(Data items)
*** Block opens ***

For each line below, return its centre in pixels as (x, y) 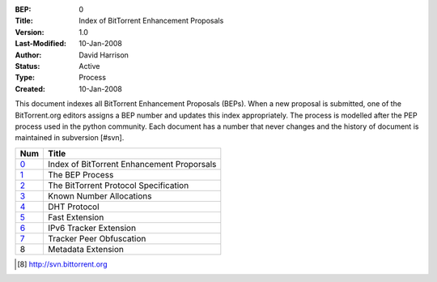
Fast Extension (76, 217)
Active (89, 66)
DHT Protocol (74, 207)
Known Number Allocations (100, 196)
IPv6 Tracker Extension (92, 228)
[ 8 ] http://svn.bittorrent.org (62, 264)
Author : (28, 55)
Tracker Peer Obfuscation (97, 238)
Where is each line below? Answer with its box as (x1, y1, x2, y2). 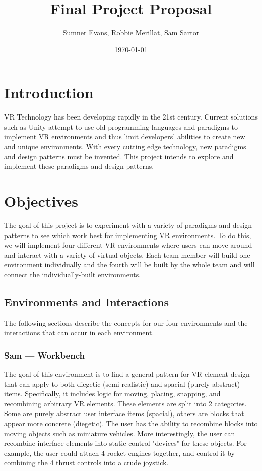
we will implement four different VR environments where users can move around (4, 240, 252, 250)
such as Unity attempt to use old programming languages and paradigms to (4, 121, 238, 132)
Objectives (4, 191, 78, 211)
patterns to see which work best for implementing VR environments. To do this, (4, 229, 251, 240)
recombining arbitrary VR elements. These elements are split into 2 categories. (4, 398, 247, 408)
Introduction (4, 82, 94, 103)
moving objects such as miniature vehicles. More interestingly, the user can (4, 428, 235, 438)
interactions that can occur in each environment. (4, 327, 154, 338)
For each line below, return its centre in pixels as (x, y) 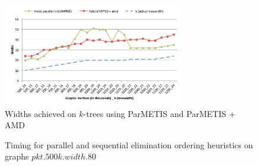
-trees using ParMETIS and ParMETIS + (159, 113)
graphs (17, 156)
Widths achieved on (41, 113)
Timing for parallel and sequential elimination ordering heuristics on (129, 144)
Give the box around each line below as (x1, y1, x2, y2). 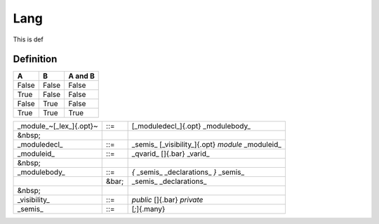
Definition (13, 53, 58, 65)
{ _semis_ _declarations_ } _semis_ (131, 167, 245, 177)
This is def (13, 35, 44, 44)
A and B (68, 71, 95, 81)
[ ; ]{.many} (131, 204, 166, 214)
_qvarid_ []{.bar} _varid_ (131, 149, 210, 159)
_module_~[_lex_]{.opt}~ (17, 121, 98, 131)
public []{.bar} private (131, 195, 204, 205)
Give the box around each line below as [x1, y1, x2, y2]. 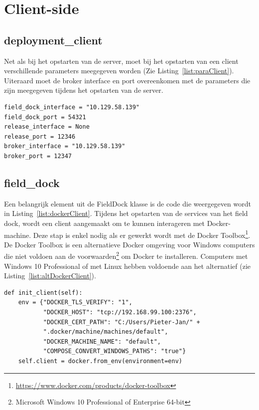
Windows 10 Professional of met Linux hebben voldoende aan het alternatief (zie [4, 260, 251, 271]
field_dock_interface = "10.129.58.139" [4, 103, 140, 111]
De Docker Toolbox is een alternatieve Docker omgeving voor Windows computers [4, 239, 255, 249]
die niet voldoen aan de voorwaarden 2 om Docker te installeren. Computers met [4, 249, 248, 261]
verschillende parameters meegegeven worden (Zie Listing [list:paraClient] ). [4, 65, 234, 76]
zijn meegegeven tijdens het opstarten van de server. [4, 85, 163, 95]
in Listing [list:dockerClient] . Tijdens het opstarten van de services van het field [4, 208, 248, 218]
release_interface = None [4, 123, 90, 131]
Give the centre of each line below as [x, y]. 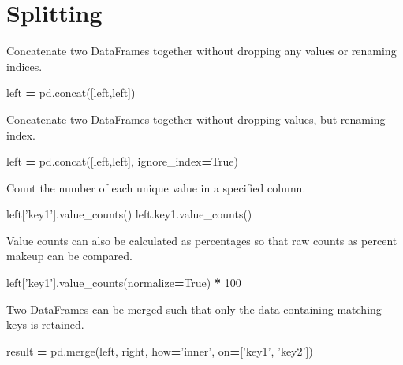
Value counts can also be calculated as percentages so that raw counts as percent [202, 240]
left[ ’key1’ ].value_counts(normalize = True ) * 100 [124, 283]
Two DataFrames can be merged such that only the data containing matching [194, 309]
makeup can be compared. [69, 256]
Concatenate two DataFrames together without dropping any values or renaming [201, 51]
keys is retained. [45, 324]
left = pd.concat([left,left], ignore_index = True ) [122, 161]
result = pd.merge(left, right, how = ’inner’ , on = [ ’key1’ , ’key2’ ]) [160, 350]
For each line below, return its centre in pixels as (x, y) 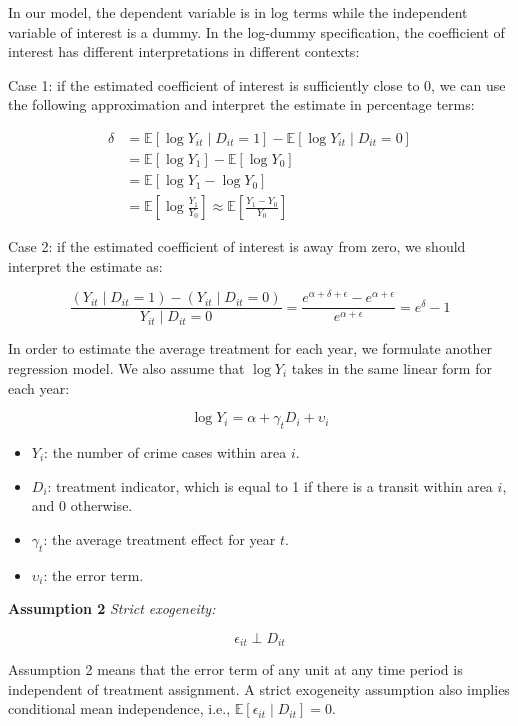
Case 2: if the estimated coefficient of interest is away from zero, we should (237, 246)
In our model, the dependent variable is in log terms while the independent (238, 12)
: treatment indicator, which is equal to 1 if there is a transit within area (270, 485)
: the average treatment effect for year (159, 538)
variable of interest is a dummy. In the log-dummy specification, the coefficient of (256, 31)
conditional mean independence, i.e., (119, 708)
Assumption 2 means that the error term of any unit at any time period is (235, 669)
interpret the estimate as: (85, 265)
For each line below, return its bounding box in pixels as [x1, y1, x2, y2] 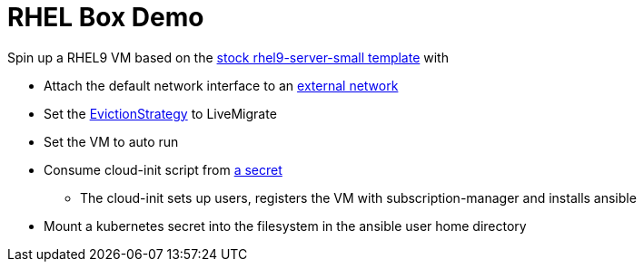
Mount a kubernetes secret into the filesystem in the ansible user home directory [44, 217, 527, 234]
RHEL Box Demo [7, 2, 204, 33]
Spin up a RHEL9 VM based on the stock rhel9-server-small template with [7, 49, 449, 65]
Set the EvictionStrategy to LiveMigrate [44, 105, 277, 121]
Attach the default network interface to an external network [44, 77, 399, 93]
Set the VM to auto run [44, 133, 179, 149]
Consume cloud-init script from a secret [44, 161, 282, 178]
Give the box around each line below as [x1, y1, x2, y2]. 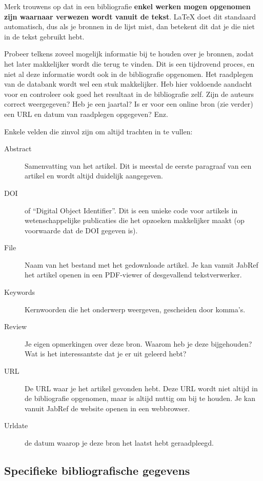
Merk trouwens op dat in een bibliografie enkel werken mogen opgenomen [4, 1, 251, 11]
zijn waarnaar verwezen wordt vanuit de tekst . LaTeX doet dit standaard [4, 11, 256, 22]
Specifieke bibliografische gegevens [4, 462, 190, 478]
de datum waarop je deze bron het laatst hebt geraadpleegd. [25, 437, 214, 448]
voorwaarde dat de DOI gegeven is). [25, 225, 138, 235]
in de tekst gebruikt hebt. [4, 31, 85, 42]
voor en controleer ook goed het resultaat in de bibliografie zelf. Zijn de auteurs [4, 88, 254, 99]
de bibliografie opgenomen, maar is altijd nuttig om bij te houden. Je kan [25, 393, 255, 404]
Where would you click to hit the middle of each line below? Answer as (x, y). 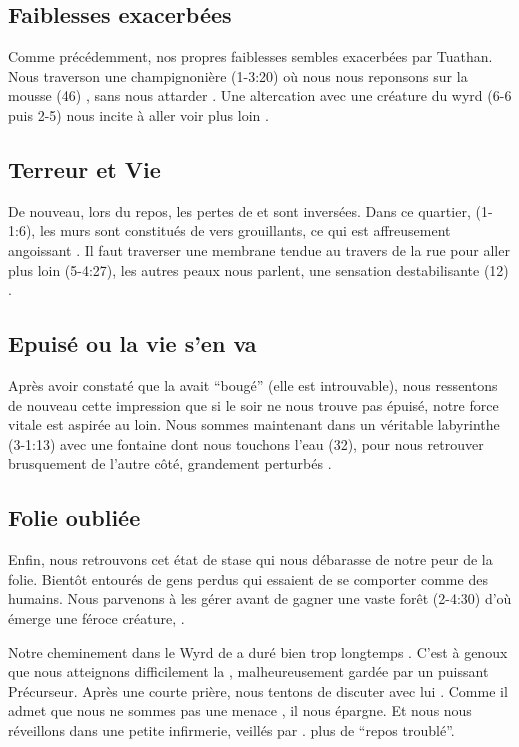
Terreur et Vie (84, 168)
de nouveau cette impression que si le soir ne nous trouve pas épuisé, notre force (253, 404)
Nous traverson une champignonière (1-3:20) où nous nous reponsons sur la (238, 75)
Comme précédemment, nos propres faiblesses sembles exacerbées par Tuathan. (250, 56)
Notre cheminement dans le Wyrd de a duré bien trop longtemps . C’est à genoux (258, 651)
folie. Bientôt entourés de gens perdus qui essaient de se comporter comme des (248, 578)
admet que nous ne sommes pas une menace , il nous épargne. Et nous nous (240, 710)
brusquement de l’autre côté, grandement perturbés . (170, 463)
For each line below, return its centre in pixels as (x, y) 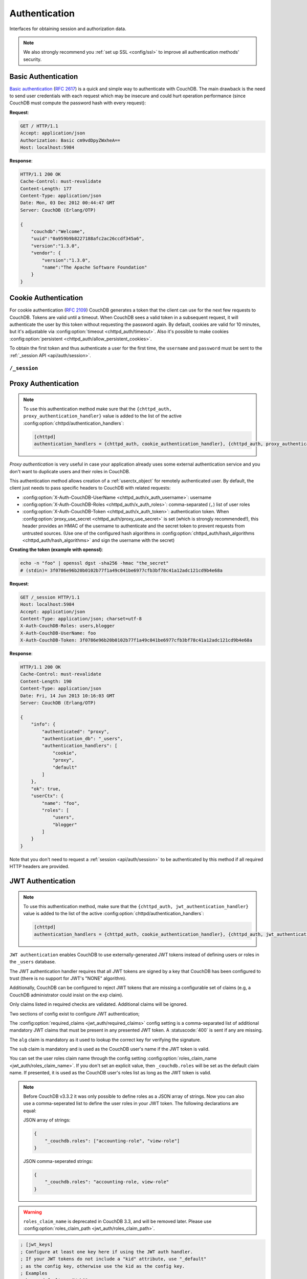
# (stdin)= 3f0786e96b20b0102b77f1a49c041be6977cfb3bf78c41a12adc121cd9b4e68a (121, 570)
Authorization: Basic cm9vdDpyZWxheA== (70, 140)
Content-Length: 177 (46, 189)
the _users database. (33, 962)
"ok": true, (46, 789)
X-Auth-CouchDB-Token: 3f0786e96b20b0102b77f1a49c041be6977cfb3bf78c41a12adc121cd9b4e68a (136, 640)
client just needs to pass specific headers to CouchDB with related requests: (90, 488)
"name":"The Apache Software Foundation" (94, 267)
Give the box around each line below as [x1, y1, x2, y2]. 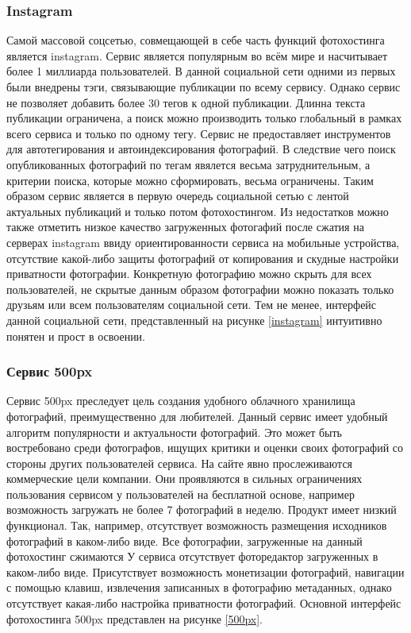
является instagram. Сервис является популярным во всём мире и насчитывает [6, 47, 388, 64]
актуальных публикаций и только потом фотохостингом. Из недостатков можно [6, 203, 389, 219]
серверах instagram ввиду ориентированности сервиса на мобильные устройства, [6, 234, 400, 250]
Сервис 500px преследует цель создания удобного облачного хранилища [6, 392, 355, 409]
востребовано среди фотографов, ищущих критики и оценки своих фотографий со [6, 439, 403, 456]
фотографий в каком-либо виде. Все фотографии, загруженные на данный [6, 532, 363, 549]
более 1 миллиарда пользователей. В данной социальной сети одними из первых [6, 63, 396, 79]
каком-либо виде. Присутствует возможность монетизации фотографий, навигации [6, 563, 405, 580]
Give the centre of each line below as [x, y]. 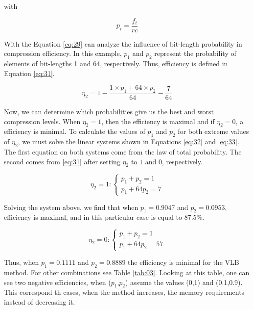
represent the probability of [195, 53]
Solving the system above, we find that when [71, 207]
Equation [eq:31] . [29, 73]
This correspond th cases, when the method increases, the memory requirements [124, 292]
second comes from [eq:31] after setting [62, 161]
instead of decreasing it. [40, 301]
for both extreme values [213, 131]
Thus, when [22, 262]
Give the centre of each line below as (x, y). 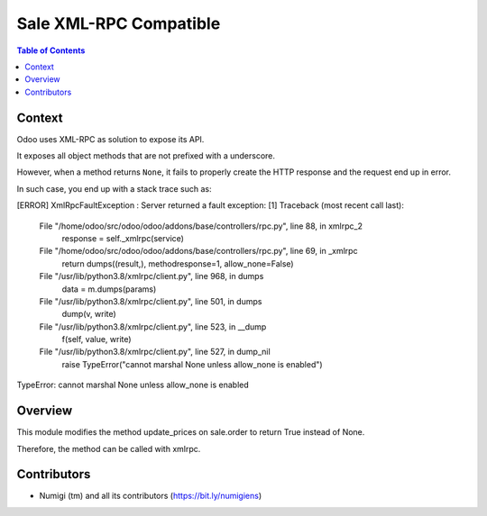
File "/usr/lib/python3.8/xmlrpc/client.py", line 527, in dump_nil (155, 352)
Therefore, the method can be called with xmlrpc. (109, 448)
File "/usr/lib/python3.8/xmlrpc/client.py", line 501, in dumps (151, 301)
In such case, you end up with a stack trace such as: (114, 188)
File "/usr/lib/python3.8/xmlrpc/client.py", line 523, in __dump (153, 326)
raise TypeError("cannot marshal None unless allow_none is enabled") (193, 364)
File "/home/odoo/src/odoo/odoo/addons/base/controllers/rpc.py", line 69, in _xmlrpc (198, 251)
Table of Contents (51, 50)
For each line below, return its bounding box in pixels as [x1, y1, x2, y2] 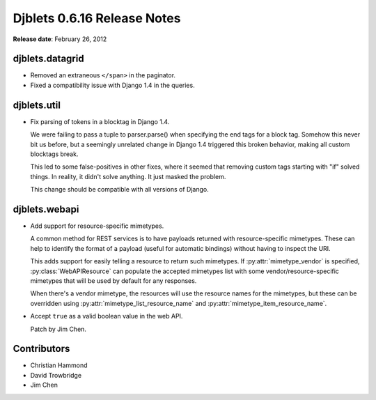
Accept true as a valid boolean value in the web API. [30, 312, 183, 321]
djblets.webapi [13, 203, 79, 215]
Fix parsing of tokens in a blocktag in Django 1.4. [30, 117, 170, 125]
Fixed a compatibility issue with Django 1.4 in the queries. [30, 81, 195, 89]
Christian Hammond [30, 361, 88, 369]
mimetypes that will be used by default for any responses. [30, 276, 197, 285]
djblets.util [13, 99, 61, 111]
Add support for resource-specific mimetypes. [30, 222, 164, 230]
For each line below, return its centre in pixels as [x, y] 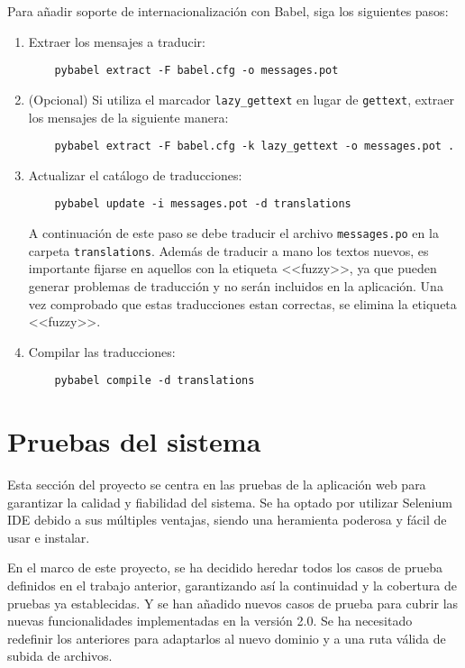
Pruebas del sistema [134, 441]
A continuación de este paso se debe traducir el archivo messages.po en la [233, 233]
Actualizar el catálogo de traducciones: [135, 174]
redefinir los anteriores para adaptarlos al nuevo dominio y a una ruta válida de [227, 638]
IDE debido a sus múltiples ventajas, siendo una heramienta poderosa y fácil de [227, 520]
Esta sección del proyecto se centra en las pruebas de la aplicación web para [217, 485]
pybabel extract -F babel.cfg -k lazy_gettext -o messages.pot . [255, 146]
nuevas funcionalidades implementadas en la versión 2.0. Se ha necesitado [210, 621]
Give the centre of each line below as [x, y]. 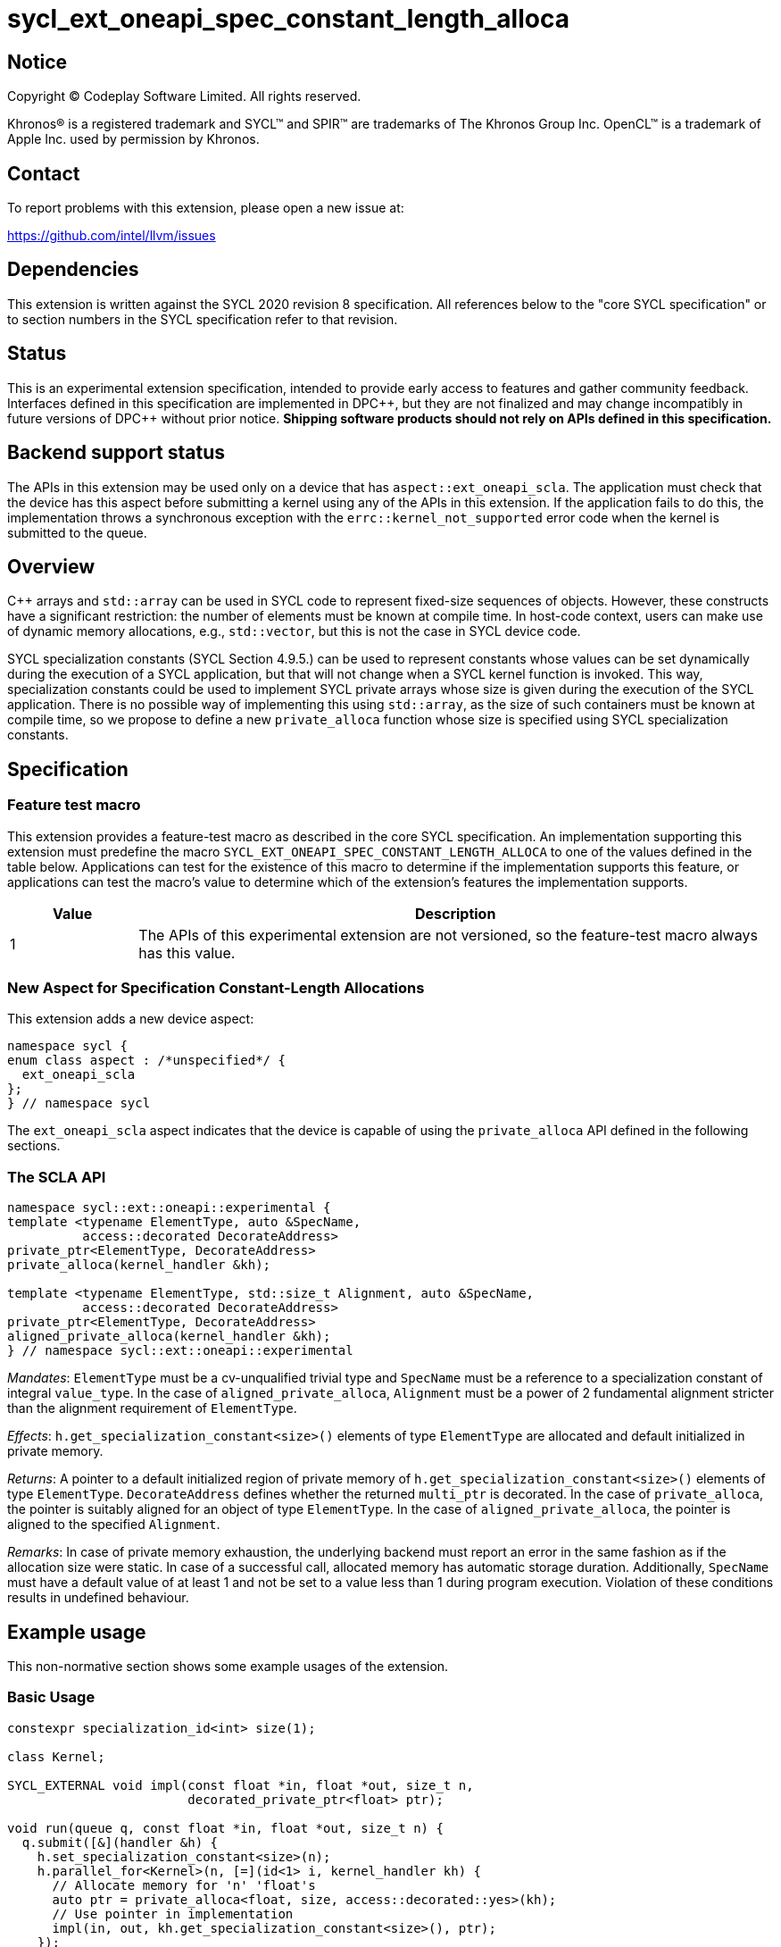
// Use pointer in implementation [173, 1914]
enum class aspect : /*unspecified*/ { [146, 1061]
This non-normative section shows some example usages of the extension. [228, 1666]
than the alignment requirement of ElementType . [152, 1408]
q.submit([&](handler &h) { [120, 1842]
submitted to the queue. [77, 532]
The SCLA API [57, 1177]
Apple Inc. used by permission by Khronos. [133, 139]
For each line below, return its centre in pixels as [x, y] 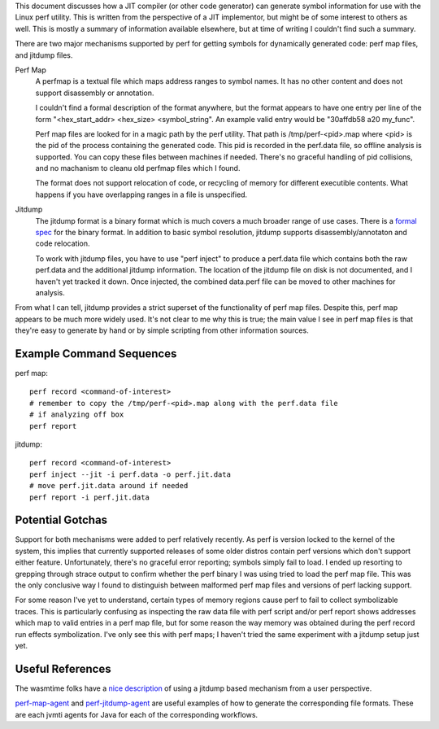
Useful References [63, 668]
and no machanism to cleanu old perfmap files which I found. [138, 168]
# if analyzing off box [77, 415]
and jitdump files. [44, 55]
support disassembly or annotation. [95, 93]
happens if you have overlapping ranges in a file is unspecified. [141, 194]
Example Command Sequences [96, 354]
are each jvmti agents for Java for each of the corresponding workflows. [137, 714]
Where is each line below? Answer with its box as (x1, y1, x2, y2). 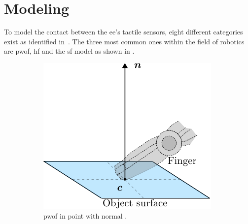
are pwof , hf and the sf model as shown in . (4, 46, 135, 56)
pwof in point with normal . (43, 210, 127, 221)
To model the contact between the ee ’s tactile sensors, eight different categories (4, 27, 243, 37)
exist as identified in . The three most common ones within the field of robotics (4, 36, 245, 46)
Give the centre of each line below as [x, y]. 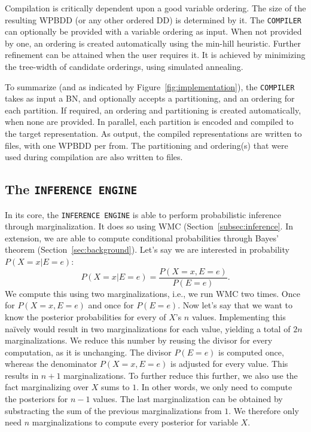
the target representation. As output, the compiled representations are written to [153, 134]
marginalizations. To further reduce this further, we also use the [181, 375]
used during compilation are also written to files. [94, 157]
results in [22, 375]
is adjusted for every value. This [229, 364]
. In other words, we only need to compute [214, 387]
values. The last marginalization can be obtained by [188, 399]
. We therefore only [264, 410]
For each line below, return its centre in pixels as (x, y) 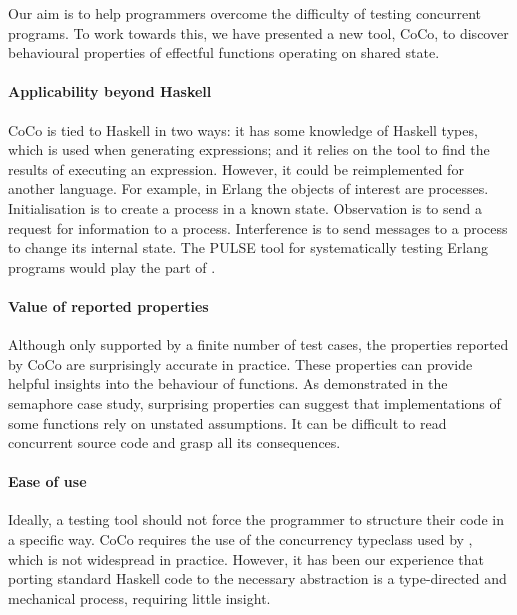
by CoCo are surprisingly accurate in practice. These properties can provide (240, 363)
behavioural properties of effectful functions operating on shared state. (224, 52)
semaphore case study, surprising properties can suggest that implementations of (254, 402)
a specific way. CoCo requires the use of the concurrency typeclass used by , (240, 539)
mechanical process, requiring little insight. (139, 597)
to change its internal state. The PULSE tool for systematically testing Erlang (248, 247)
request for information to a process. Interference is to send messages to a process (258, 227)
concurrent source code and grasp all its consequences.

*** Block closes ***

> **ASSIGNMENT**: Copy all lines of the records that have the string "opstarten" in them.

> **OUTPUT OF THE EXERCISE**:
zijn meegegeven tijdens het opstarten van de server. [4, 85, 163, 95]
in Listing [list:dockerClient] . Tijdens het opstarten van de services van het field [4, 208, 248, 218]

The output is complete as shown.